As part of a corrosion test for combinations of top coatings and bond coatings, a brake disc portion cast from a standard grey cast iron base alloy comprising about 3,7 % carbon, 1,5 % silicon, 0,6 % manganese, 0,5 % copper etc coated by thermo- spraying with a bond coating comprising about 95 % nickel and about 5 % aluminium and a top coating comprising about 99 % molybdenum was treated in an accelerated corrosion test including salt water for, totally, 12 weeks. The thickness of the two layers were about 150 and 300 μm respectively.

In such a test un-coated cast iron will corrode most severely.

In contrast to some other samples in the test, the above referenced combination showed no corrosion at all of the grey cast iron base alloy.

Molybdenum has a thermal expansivity, which is smaller than the one of e.g. the intended base materials aluminium, aluminium alloys and cast iron alloys for components to be coated. This means that compressive stresses appear in the base material of the working face when the temperature is elevated during use of the

component since the molybdenum coating restricts the expansion of the base material. This, in turn, restricts the formation of cracks in the working face base material. Further, the molybdenum top coating has a thermally insolating influence.

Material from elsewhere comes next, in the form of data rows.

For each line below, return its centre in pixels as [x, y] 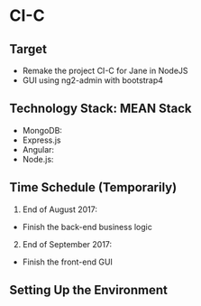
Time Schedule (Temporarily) [93, 187]
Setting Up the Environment [89, 290]
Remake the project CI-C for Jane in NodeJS [105, 70]
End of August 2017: [59, 209]
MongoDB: [42, 130]
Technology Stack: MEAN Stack [100, 109]
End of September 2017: [67, 244]
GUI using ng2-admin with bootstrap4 [93, 80]
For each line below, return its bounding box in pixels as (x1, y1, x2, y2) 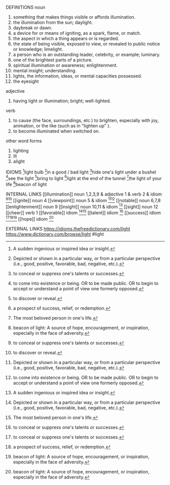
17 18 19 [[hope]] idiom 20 (6, 215, 54, 222)
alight (13, 158, 25, 164)
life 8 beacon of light (6, 180, 47, 187)
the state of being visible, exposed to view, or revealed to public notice (13, 41, 160, 47)
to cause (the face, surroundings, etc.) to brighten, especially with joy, (13, 117, 159, 123)
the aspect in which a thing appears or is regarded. (13, 35, 120, 41)
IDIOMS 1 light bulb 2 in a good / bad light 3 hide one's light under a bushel (6, 168, 156, 175)
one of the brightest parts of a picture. (13, 57, 93, 63)
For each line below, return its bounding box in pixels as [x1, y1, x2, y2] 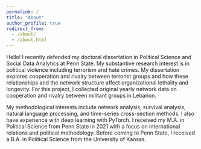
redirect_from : [6, 25, 45, 32]
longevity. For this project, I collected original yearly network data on [6, 86, 177, 92]
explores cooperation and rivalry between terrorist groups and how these [6, 73, 189, 80]
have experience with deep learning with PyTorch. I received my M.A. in [6, 116, 185, 124]
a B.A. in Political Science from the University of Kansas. [6, 136, 147, 142]
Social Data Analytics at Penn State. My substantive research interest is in [6, 60, 190, 67]
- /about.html [11, 37, 47, 43]
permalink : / [6, 8, 39, 15]
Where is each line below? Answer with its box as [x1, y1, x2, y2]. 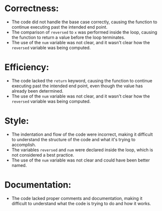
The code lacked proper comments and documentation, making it [11, 195, 143, 201]
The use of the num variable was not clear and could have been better [11, 157, 150, 163]
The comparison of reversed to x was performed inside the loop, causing [11, 29, 158, 35]
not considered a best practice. [11, 152, 75, 158]
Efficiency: [4, 62, 49, 73]
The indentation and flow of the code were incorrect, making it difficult [11, 131, 153, 137]
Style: [4, 115, 29, 127]
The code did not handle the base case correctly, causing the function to [11, 19, 158, 25]
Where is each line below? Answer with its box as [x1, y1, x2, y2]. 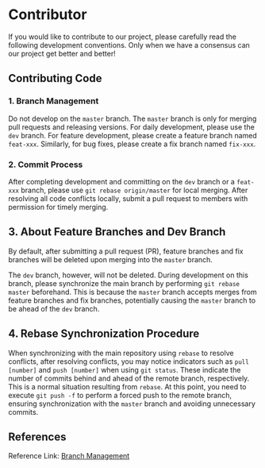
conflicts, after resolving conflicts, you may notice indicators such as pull [8, 356, 250, 366]
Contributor [8, 6, 87, 24]
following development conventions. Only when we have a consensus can [8, 40, 250, 49]
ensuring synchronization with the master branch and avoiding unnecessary [8, 399, 256, 408]
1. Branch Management [8, 95, 99, 106]
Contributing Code [8, 72, 102, 85]
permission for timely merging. [8, 202, 109, 211]
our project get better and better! [8, 48, 117, 58]
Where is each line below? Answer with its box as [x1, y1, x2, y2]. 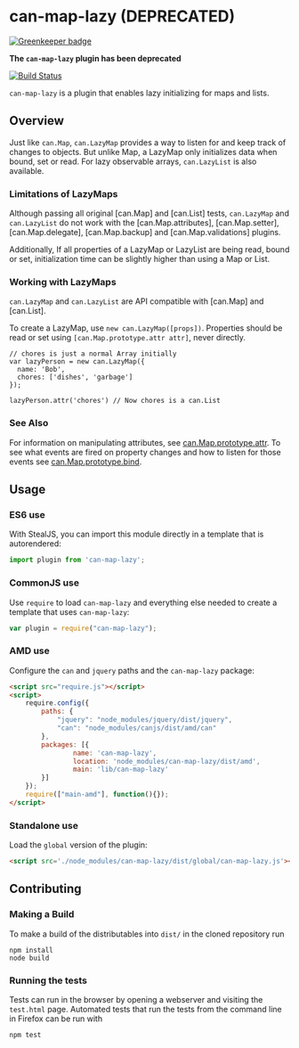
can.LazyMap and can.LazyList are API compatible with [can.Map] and [9, 296, 264, 307]
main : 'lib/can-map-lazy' [72, 765, 169, 774]
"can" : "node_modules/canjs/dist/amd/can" [56, 724, 217, 733]
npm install [9, 946, 53, 954]
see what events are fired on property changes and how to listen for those [9, 446, 282, 457]
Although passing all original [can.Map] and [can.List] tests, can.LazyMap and [9, 208, 289, 219]
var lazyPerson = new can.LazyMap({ [9, 357, 145, 366]
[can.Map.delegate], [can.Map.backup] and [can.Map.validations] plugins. [9, 227, 281, 238]
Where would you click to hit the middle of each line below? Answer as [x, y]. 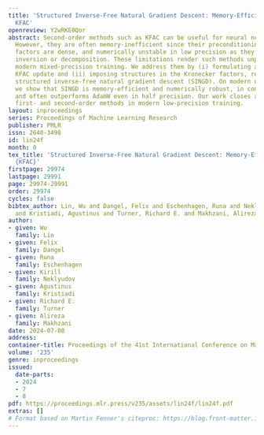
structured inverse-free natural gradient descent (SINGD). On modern [133, 81]
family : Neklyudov [46, 279]
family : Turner [40, 308]
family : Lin [35, 236]
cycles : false [31, 199]
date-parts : [35, 374]
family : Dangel [40, 250]
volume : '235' [31, 353]
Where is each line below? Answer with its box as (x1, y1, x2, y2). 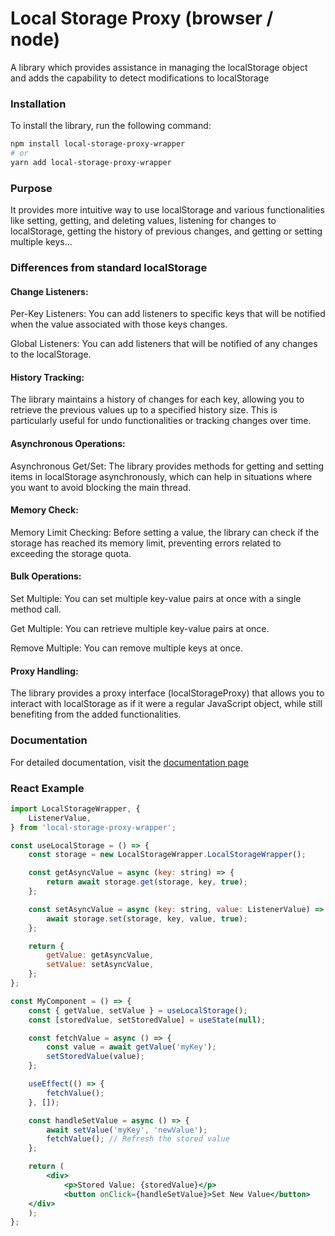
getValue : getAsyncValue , (46, 950, 155, 961)
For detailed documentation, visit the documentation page (10, 756, 249, 768)
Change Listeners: (10, 285, 89, 297)
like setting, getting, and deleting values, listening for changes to (10, 215, 277, 227)
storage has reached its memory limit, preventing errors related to (10, 537, 282, 549)
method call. (10, 603, 62, 616)
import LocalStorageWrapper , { (10, 803, 141, 814)
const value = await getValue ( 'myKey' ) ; (46, 1042, 217, 1052)
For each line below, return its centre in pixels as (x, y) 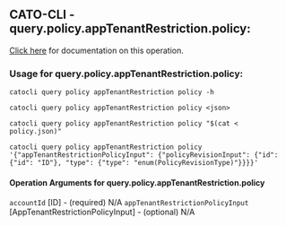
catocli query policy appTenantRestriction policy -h (112, 92)
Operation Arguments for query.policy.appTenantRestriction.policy (137, 182)
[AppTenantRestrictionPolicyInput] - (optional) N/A (102, 212)
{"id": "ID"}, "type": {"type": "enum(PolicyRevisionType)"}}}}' (134, 163)
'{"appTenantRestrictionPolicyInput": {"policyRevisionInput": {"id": (144, 155)
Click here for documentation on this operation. (96, 50)
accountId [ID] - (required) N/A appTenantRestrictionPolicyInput (129, 203)
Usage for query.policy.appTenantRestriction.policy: (126, 74)
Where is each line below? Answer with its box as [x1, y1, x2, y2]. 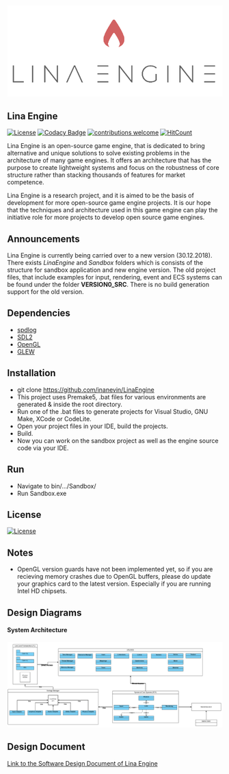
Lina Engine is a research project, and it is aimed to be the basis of [7, 191, 195, 200]
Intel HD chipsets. [16, 587, 67, 595]
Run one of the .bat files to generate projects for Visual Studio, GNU [16, 407, 208, 416]
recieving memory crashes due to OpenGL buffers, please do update [16, 573, 211, 581]
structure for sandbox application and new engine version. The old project [7, 266, 216, 274]
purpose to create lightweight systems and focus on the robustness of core [7, 164, 220, 172]
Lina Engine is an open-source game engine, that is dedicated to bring [7, 142, 205, 150]
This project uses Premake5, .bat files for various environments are [16, 392, 206, 401]
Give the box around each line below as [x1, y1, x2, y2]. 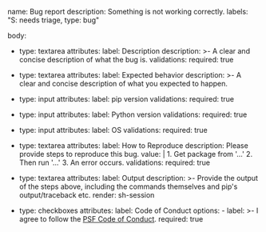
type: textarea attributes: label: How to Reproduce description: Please [18, 141, 248, 150]
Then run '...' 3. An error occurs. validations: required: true [18, 158, 211, 167]
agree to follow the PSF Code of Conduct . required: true [18, 214, 204, 223]
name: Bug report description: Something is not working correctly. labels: [7, 7, 248, 16]
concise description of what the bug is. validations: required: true [18, 55, 234, 64]
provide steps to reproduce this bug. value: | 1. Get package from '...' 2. [18, 150, 253, 158]
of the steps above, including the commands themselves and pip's [18, 182, 238, 191]
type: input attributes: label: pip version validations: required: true [18, 94, 235, 103]
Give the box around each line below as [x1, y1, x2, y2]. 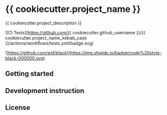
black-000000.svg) [5, 55, 45, 61]
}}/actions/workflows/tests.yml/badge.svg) [5, 40, 94, 46]
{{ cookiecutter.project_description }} [5, 20, 82, 26]
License [5, 104, 30, 112]
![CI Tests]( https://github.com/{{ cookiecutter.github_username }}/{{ [5, 29, 146, 35]
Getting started [5, 70, 54, 78]
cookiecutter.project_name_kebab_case [5, 35, 87, 41]
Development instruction [5, 86, 84, 95]
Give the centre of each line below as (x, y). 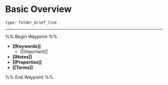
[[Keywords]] (26, 46)
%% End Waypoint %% (29, 77)
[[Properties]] (27, 62)
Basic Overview (38, 9)
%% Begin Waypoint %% (31, 36)
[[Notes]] (22, 56)
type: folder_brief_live (31, 22)
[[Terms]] (22, 67)
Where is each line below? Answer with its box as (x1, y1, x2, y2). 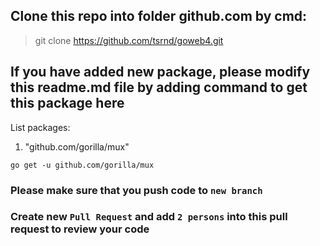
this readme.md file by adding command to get (10, 79, 308, 96)
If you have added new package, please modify (10, 64, 311, 81)
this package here (10, 95, 125, 112)
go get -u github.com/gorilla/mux (10, 160, 155, 170)
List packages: (10, 121, 71, 133)
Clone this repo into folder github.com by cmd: (10, 8, 308, 25)
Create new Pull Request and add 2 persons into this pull (10, 210, 288, 224)
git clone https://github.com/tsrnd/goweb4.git (34, 34, 224, 46)
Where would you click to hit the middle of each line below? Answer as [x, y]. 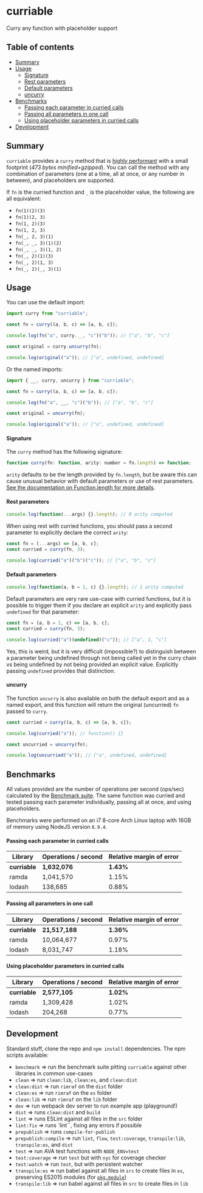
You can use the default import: [46, 303]
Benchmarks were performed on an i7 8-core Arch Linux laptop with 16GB [99, 820]
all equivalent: [24, 198]
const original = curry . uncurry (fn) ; [54, 346]
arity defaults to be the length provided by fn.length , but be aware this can [102, 475]
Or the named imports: [34, 369]
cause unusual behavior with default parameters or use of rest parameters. [100, 481]
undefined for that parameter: [43, 612]
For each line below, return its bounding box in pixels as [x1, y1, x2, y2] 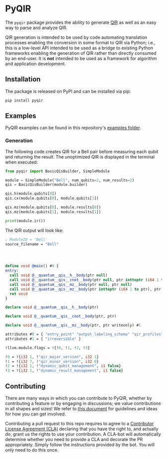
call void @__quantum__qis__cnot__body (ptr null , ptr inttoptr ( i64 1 [9, 278, 159, 283]
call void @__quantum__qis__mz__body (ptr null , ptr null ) [9, 282, 133, 287]
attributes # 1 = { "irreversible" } [5, 336, 81, 341]
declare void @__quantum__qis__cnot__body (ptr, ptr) [5, 314, 117, 319]
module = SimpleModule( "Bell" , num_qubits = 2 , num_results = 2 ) [5, 177, 135, 183]
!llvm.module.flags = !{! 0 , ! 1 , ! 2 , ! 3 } [5, 345, 90, 350]
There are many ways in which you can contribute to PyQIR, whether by [5, 395, 153, 401]
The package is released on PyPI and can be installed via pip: [5, 88, 131, 94]
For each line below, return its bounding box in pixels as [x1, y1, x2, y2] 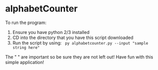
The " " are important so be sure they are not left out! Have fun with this [5, 53, 153, 60]
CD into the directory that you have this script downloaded [12, 34, 134, 40]
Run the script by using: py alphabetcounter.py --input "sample [12, 39, 148, 45]
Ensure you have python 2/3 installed [12, 29, 90, 35]
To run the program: [5, 19, 47, 25]
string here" [12, 45, 40, 50]
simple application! [5, 59, 44, 65]
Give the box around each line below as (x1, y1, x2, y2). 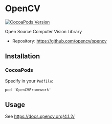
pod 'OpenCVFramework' (5, 87, 51, 92)
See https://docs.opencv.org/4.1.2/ (5, 113, 75, 120)
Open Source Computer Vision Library (5, 28, 82, 34)
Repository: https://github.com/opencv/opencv (12, 38, 107, 44)
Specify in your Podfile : (5, 78, 54, 83)
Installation (5, 52, 40, 61)
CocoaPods (5, 67, 33, 74)
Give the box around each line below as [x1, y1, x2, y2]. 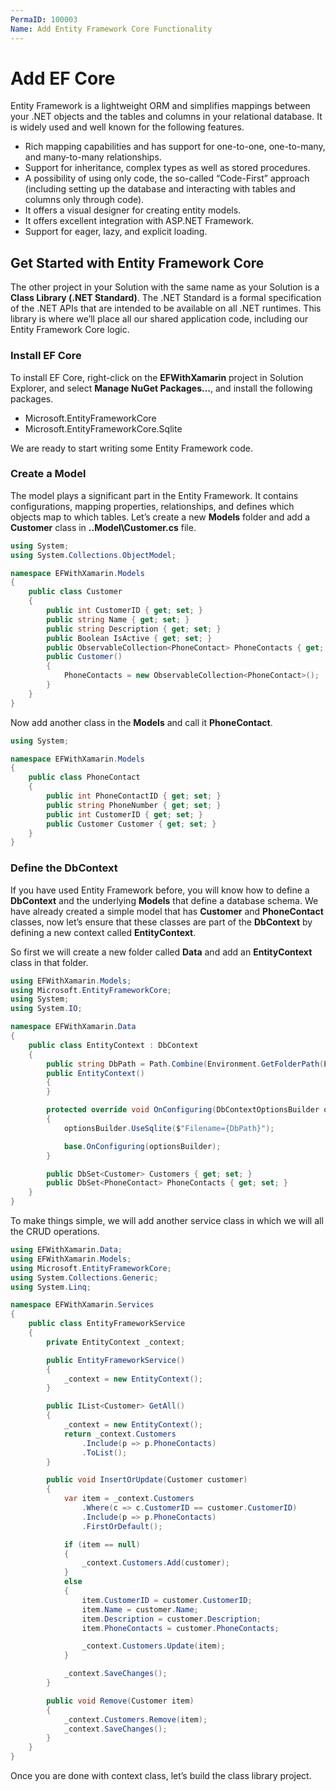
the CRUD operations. [10, 1226, 100, 1238]
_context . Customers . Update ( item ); [81, 1641, 226, 1651]
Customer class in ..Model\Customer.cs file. [10, 521, 197, 533]
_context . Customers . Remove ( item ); [63, 1714, 208, 1725]
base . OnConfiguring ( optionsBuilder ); [63, 1141, 222, 1151]
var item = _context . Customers [63, 1494, 195, 1504]
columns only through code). [24, 194, 145, 206]
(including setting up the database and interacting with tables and [24, 183, 296, 195]
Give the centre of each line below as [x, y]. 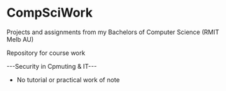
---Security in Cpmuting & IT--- [52, 66]
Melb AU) [20, 39]
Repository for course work [46, 53]
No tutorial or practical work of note [68, 80]
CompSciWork [50, 13]
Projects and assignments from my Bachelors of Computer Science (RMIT [113, 32]
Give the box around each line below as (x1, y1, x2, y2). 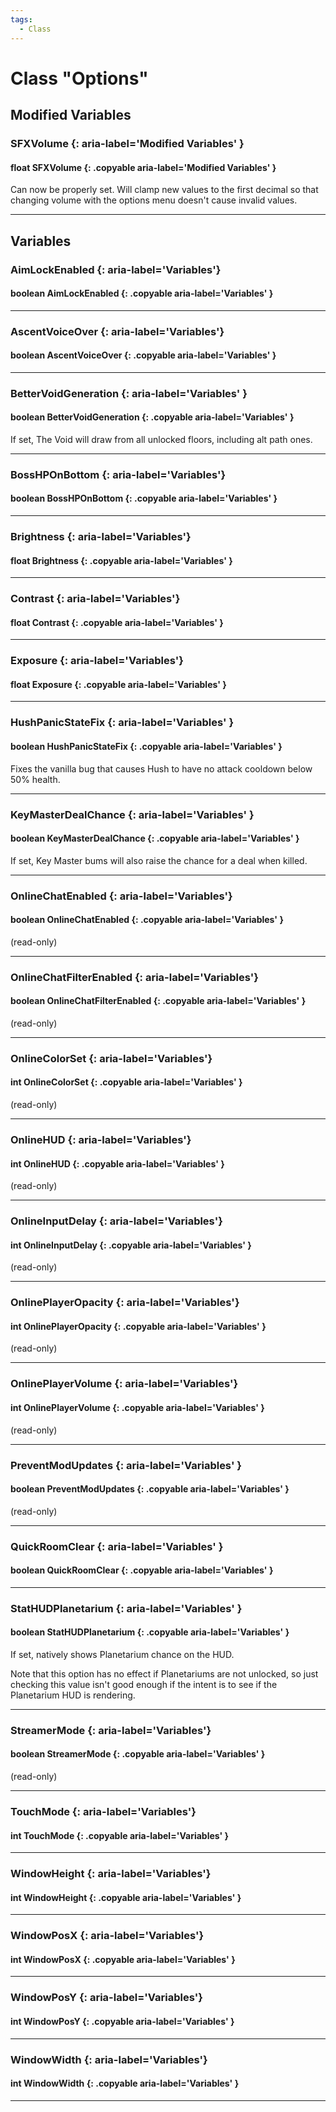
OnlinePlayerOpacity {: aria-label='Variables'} (10, 1296, 240, 1310)
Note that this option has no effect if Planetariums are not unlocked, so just (10, 1667, 319, 1680)
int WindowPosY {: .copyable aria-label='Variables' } (10, 2015, 235, 2027)
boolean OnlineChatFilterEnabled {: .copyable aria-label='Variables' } (10, 995, 307, 1007)
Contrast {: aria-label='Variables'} (10, 592, 181, 606)
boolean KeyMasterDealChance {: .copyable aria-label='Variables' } (10, 832, 300, 845)
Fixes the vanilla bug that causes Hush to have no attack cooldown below (10, 762, 313, 775)
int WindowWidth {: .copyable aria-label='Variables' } (10, 2077, 240, 2090)
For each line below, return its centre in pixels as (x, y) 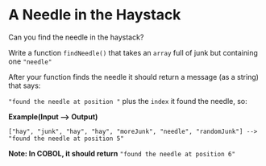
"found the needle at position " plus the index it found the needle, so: (128, 101)
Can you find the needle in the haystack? (76, 37)
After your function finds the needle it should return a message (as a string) (134, 77)
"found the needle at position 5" (66, 139)
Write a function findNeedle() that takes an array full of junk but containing (133, 52)
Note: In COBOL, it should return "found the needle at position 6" (122, 153)
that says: (25, 85)
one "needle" (30, 61)
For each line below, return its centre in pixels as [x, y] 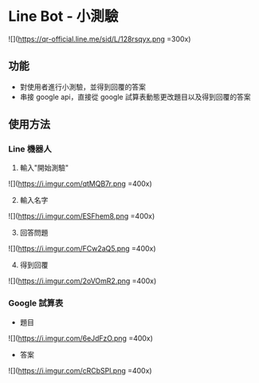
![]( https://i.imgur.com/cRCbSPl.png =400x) [80, 370]
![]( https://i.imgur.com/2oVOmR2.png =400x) [82, 281]
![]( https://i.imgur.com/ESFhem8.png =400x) [82, 216]
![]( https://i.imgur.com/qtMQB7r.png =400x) [80, 184]
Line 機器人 [30, 149]
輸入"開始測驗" [44, 168]
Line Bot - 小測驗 [63, 16]
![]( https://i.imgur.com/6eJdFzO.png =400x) [81, 338]
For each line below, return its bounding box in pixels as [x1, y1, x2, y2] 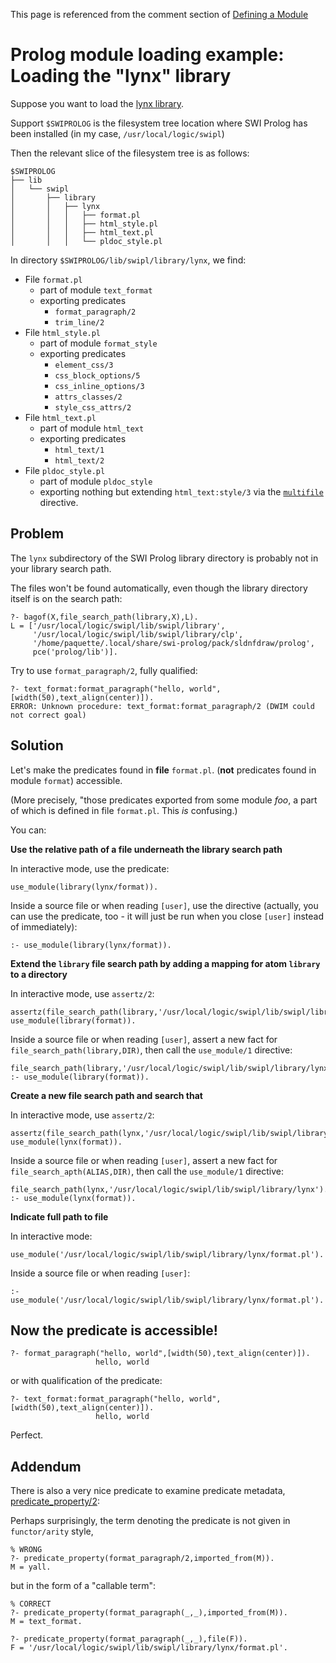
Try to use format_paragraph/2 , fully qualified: [10, 664, 198, 676]
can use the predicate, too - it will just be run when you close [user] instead [10, 910, 324, 922]
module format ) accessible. [10, 774, 123, 786]
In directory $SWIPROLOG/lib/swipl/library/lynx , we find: [10, 254, 247, 266]
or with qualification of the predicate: [10, 1375, 163, 1387]
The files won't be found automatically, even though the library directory [10, 582, 308, 594]
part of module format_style [39, 337, 158, 349]
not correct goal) [10, 710, 87, 720]
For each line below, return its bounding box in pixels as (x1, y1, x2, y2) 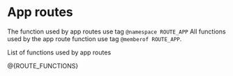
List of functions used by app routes (7, 48, 112, 56)
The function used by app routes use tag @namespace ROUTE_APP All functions (7, 27, 226, 36)
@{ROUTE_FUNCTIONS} (7, 61, 79, 70)
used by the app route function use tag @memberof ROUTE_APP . (7, 34, 182, 43)
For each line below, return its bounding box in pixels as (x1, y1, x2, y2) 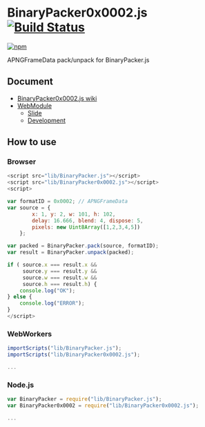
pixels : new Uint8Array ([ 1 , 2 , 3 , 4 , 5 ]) (32, 223, 141, 231)
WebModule (17, 102, 52, 110)
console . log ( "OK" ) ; (19, 287, 76, 294)
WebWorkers (7, 329, 52, 339)
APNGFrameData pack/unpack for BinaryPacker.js (7, 55, 150, 64)
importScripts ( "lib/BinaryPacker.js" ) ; (7, 345, 122, 352)
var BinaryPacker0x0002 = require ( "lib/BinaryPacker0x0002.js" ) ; (7, 402, 199, 409)
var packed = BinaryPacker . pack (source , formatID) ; (7, 243, 159, 249)
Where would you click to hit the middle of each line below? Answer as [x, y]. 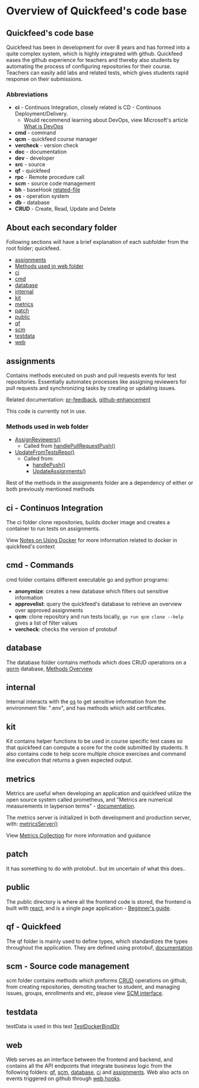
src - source [30, 165]
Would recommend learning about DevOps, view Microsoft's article [106, 120]
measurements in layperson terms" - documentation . [71, 806]
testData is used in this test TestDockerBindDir [63, 1027]
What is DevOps [43, 126]
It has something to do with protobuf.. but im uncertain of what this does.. [96, 868]
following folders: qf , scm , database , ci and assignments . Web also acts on [97, 1072]
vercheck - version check [47, 146]
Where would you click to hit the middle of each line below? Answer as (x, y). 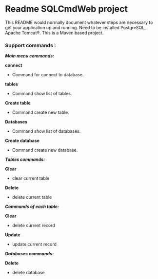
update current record (34, 244)
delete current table (32, 197)
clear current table (31, 178)
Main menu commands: (30, 56)
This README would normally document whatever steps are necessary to (79, 22)
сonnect (14, 65)
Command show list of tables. (42, 94)
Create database (22, 141)
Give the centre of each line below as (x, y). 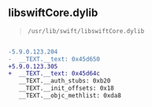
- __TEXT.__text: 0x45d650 (54, 59)
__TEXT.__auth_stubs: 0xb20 (65, 81)
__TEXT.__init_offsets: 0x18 (66, 89)
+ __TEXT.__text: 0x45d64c (54, 74)
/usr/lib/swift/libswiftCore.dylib (86, 31)
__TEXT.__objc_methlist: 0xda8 (70, 96)
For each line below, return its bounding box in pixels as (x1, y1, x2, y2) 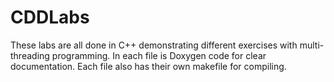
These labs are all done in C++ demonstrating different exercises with (10, 39, 298, 51)
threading (10, 49, 50, 61)
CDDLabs (10, 6, 90, 29)
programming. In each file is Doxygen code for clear (51, 49, 267, 61)
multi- (299, 39, 325, 51)
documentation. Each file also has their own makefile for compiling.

The top coatings has proven to be especially beneficial and applicable to a vehicle component, especially if it is a brake disc, a flywheel, a rotatable clutch component if the top coating has a surface roughness R _z ranging between 10 and 60 μm, where R _z is the Average Maximum Height of the surface profile. It is also advantageous if the top coating has a surface roughness R _k ranging between 2 and 15 μm, where R _k is the Core Roughness Depth; a surface roughness R _pk ranging between 0.5 and 10.0 μm, where R _pk is the Reduced Peak Height; a surface roughness R^ ranging between 5 and 20 μm, where R^ is the Reduced Valley Depth and a surface roughness R _a ranging between 2 and 10 μm, where R _a is the Arithmetical Mean Deviation. R _z , R _k , R _pk , R^ and R _a are all known surface roughness parameters known to a person skilled in the art and are therefore not described more in detail.

Above the invention has been described in association with examples and different embodiments. Of course further embodiments and minor changes and additions may be imagined without departing from the basic inventive idea.